Animated textures. Store two or more versions of a wall texture and cycle between them on a timer. A torch that flickers between two states, or a sign that pulses between bright and dim — a bit of life goes a long way.
Layered detail sprites. Stack a base wall texture with a semi-transparent overlay for damage cracks, moss, or weather effects.
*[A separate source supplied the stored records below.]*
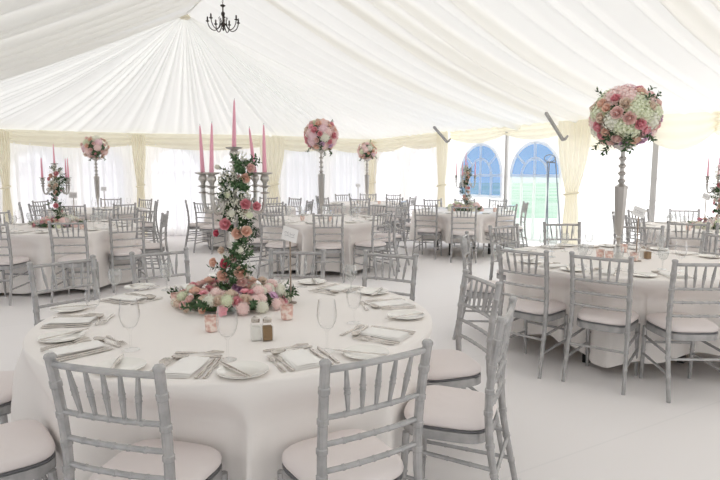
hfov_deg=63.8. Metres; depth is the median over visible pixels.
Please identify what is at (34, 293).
chair
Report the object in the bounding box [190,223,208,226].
cushion
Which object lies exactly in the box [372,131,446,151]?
swag valance
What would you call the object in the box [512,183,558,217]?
ground
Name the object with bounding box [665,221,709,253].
chair
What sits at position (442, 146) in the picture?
drape
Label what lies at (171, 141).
swag valance
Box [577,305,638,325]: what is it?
cushion
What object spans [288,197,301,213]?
chair
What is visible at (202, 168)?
taper candle
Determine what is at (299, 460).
cushion
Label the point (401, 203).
chair
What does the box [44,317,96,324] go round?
folded napkin
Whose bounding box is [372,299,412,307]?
folded napkin
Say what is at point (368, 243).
cushion
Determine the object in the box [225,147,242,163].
candle cup
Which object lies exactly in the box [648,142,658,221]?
pole
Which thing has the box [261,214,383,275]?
tablecloth
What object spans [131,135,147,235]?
drape
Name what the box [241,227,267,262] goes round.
chair
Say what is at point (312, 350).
knife
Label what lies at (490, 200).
chair
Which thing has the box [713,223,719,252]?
chair
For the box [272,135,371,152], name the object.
swag valance
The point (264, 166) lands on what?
taper candle
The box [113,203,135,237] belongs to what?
chair
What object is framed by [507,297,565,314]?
cushion
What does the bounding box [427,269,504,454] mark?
chair
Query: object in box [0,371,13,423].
chair
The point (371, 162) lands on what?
drape
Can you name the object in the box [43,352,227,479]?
chair
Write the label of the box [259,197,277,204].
chair
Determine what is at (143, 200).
chair
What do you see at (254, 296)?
ring
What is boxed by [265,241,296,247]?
cushion
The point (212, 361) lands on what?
knife
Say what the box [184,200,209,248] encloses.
chair
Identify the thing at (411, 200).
chair
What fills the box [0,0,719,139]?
ceiling
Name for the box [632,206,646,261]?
card holder
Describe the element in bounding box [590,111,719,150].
swag valance
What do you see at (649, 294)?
tablecloth
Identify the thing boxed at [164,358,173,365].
fork
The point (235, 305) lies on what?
wine glass
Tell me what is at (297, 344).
fork
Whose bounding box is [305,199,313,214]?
chair
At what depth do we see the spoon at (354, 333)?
2.57 m
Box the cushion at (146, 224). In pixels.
[140,223,155,226]
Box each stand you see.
[92,158,100,208]
[315,149,327,218]
[363,159,370,202]
[544,154,560,244]
[612,145,633,259]
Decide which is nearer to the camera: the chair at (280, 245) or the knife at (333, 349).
the knife at (333, 349)
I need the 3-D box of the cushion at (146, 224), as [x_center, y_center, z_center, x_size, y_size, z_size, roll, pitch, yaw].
[-4.069,-0.292,10.941,0.375,0.057,0.378,-2,7,-13]
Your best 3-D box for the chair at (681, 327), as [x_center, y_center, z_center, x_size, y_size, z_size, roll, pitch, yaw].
[2.183,0.560,3.872,0.425,0.928,0.472,0,7,1]
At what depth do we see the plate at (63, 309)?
3.03 m
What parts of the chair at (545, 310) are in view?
post, rail, rail, rail, rail, leg, seat frame, post, leg
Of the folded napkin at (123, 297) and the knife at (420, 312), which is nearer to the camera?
the knife at (420, 312)
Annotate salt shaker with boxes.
[250,316,261,341]
[640,246,645,257]
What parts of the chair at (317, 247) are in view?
post, seat frame, rail, rail, rail, leg, post
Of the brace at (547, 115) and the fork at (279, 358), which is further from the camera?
the brace at (547, 115)
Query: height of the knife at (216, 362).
0.003 m
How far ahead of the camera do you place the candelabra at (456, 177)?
10.43 m
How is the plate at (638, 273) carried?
on the tablecloth at (649, 294)
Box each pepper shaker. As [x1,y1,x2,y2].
[261,316,272,340]
[644,246,651,258]
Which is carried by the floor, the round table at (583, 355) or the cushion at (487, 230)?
the round table at (583, 355)
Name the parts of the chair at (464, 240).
post, post, seat frame
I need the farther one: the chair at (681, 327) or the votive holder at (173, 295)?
the chair at (681, 327)
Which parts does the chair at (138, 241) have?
post, post
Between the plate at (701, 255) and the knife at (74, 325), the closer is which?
the knife at (74, 325)
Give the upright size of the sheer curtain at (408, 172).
2.270 m
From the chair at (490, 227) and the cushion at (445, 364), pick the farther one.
the chair at (490, 227)
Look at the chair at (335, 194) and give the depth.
13.92 m
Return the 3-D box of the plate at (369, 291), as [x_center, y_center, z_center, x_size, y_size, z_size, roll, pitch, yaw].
[0.077,0.308,3.435,0.184,0.014,0.184,0,7,0]
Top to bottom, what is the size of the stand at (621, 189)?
0.930 m
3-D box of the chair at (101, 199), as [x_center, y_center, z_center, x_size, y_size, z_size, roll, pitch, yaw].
[-5.070,-0.383,11.713,0.425,0.928,0.472,-1,7,-10]
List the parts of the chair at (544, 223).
post, rail, rail, post
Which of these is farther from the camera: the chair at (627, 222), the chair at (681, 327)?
the chair at (627, 222)
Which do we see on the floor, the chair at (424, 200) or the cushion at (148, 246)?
the chair at (424, 200)
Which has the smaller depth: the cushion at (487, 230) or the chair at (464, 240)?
the chair at (464, 240)
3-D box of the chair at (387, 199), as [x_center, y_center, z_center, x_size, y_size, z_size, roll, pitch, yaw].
[0.635,-0.434,12.140,0.425,0.928,0.472,-4,8,-29]
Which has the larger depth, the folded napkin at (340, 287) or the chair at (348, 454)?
the folded napkin at (340, 287)
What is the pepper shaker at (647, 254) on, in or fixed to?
on the tablecloth at (649, 294)
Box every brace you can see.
[433,126,450,142]
[545,112,568,140]
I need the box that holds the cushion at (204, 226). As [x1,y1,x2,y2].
[199,225,219,228]
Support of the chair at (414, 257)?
on the floor
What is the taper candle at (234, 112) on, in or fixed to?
on the candelabra at (211, 178)
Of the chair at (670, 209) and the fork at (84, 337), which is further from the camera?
the chair at (670, 209)
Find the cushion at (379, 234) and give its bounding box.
[376,233,401,237]
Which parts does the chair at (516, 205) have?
post, seat frame, post
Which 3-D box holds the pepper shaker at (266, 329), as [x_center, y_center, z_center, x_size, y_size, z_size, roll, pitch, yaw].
[-0.397,0.378,2.477,0.045,0.104,0.045,-2,7,-17]
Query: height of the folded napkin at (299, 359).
0.015 m
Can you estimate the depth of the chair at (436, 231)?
9.78 m
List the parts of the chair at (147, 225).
post, post
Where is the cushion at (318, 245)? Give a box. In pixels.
[316,243,340,248]
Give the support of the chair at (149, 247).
on the floor
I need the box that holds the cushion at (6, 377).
[0,371,13,403]
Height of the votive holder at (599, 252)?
0.070 m
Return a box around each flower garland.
[46,164,67,222]
[207,151,261,293]
[459,165,473,204]
[705,164,719,218]
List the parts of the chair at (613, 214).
post
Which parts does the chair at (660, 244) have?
rail, rail, post
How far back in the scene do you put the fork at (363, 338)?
2.46 m
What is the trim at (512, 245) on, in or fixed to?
attached to the wall at (681, 180)
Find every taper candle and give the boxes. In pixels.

Render the base first, then composite the overlay on top — any transparent pixel (-1) in the overlay lets the base texture show through.
External level editor. Tools like Aseprite or Piskel can export pixel art as flat arrays. Design your level visually in an editor, export the data, and paste it into your game code. The map sprite format maps directly to indexed-color image data.
Runtime level switching. Store multiple map sprites and call parseMapSprite() to swap levels on the fly. Combined with the techniques from the Scene and Level Management tutorial, you can build a multi-level game where each level is a single sprite.